───── LISTED ENTRIES

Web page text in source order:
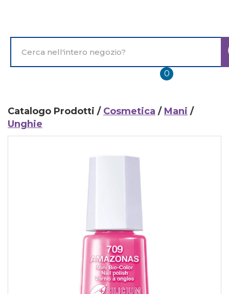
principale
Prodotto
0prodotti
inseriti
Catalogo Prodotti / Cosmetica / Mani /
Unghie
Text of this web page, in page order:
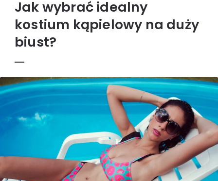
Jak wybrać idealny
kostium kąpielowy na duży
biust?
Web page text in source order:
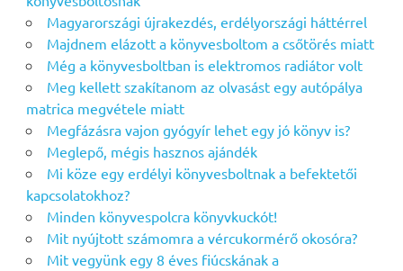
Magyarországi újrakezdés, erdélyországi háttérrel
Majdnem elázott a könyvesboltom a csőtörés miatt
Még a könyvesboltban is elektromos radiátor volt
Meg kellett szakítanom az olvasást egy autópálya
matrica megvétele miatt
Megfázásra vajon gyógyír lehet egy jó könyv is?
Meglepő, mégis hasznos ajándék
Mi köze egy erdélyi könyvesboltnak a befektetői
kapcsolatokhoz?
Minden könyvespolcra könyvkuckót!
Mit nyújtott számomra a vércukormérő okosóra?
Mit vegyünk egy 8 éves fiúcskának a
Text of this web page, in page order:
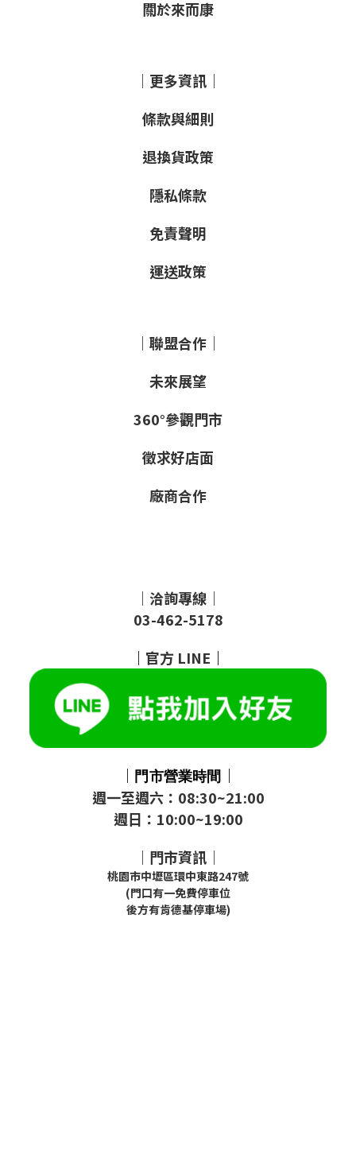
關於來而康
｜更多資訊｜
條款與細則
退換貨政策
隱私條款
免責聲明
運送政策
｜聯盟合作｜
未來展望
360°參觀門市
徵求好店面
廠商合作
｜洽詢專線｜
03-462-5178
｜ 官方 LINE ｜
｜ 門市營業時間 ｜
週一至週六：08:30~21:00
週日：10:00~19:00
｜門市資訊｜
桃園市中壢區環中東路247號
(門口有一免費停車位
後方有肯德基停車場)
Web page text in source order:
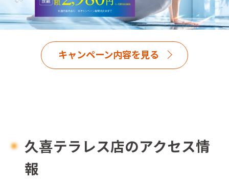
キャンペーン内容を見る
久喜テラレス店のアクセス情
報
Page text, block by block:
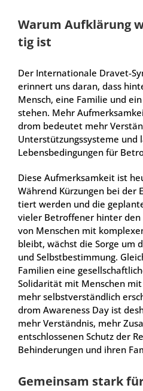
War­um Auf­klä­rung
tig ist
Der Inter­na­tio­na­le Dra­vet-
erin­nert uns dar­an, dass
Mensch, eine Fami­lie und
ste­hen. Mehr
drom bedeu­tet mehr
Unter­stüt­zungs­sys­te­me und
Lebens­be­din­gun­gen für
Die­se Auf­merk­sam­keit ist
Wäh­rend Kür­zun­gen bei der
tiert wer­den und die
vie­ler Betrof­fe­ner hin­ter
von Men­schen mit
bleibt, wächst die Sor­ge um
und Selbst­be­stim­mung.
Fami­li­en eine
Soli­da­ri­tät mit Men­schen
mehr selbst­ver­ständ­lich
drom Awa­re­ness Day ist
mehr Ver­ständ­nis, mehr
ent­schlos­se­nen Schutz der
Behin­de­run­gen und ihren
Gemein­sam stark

──────────
───── LISTED ENTRIES

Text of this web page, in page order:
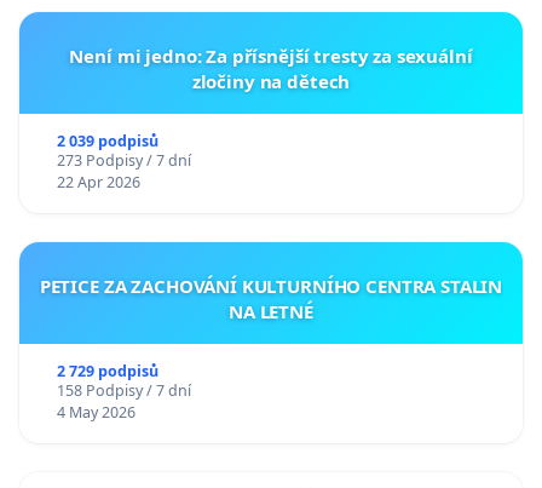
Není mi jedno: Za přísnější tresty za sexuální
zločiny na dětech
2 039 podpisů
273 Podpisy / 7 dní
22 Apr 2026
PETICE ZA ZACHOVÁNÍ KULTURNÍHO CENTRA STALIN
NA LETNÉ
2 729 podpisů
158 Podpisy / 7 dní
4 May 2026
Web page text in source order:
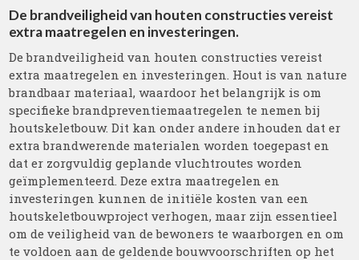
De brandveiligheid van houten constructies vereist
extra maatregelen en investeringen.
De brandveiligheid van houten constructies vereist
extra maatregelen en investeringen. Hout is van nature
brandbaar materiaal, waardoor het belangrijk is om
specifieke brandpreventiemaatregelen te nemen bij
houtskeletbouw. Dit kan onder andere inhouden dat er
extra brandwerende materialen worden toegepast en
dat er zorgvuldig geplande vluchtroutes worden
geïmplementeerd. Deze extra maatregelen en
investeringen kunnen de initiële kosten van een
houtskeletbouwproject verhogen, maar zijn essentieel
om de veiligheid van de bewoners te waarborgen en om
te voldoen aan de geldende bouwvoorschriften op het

──────────

§ **YOUR ASSIGNMENT**: Set down precisely the lines above between the line holding "mehr selbst­ver­ständ­lich" and the line holding "Gemein­sam stark", inclusive, and nothing beyond them.

§ **SOLUTION TO THIS EXERCISE**:
mehr selbst­ver­ständ­lich
drom Awa­re­ness Day ist
mehr Ver­ständ­nis, mehr
ent­schlos­se­nen Schutz der
Behin­de­run­gen und ihren
Gemein­sam stark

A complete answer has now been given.